[Data records]
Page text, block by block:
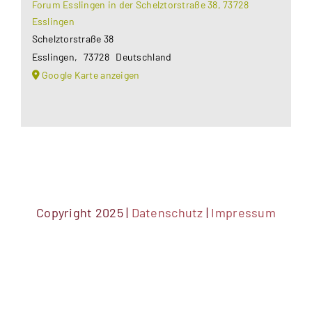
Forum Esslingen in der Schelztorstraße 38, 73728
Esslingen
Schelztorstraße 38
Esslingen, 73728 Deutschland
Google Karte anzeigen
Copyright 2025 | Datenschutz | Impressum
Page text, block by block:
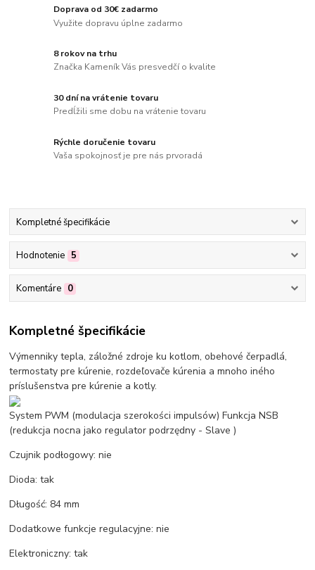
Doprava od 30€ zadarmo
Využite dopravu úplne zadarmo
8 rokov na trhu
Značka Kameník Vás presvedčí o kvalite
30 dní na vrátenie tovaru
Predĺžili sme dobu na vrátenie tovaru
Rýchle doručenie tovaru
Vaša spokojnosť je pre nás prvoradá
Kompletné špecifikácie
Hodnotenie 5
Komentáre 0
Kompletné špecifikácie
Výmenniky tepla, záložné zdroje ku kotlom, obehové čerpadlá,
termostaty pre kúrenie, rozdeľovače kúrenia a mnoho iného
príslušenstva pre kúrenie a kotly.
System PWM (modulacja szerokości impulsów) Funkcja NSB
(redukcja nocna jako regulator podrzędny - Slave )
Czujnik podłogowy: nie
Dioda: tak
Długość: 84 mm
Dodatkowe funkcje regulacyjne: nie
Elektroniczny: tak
---
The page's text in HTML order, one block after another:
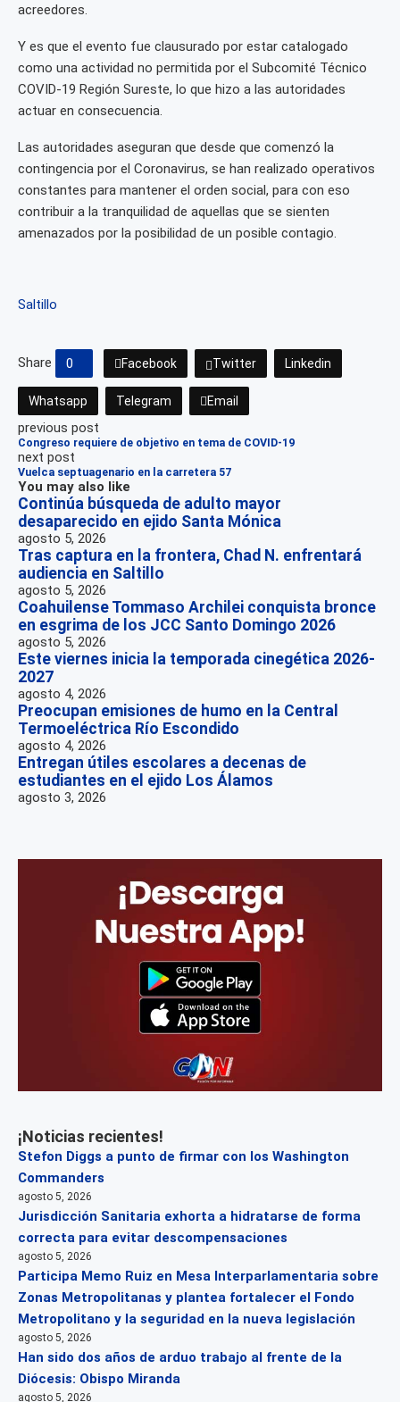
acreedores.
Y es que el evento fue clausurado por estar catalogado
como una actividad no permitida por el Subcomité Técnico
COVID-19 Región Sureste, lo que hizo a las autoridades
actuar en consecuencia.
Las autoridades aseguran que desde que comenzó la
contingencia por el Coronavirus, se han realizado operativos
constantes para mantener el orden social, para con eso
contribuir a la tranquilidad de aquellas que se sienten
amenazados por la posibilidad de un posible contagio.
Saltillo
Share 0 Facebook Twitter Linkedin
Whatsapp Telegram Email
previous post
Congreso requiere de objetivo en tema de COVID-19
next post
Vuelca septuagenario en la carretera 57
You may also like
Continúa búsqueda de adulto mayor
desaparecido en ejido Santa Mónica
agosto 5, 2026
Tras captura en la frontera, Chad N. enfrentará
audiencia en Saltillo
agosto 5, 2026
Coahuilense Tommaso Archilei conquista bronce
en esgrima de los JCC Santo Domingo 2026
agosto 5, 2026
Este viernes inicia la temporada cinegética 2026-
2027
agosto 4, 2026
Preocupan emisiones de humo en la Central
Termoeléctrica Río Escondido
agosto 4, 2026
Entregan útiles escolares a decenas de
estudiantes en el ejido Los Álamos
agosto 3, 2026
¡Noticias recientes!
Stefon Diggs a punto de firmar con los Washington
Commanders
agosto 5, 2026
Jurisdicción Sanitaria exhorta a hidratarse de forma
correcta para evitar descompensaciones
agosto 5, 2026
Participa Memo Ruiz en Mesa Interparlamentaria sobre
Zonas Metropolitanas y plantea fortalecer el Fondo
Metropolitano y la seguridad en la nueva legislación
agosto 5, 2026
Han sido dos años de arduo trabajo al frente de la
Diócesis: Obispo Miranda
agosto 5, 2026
---
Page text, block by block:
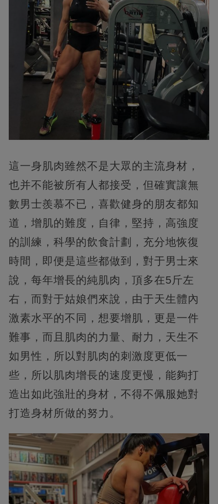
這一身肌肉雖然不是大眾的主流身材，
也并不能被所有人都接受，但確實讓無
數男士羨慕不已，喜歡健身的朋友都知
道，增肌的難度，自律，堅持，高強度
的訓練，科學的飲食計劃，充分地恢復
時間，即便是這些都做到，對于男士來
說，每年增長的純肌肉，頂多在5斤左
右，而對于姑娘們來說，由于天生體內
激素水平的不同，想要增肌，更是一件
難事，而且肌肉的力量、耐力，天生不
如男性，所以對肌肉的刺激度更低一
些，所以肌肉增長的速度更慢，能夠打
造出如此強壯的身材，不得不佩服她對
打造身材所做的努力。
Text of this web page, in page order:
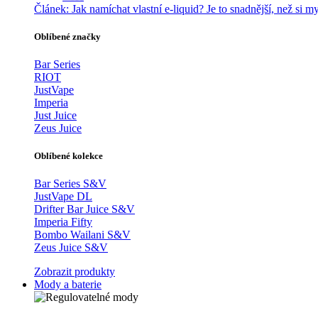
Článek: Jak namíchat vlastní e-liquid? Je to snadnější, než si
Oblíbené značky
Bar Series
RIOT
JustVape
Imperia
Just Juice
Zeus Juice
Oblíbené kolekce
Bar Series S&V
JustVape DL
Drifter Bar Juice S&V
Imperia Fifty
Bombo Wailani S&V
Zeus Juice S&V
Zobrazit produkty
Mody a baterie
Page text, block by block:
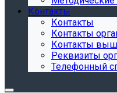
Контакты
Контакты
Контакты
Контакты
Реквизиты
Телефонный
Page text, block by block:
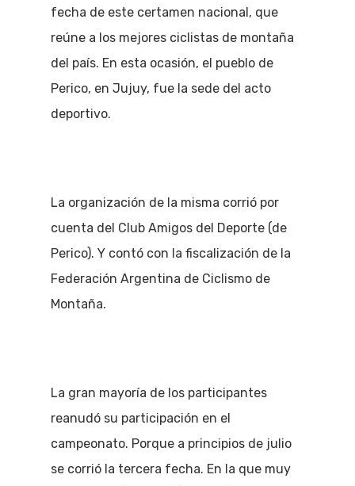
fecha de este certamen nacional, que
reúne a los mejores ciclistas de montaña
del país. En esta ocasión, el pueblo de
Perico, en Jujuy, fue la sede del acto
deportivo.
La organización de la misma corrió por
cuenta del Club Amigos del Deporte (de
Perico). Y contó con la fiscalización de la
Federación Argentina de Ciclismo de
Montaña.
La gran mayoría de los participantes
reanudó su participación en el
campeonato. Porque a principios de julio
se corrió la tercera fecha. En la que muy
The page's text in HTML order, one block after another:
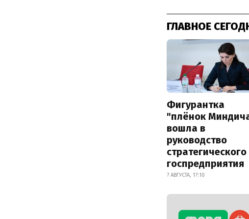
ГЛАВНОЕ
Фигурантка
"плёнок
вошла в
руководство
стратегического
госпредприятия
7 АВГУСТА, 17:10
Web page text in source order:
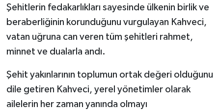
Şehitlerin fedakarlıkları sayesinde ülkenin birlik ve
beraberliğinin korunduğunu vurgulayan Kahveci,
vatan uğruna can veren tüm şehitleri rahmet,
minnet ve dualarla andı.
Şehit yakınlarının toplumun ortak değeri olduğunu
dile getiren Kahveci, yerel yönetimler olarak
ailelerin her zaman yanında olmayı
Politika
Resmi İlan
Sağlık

**Work to complete:** Reproduce each line above that contains "Schelztorstraße".

**Task response:**
Forum Esslingen in der Schelztorstraße 38, 73728
Schelztorstraße 38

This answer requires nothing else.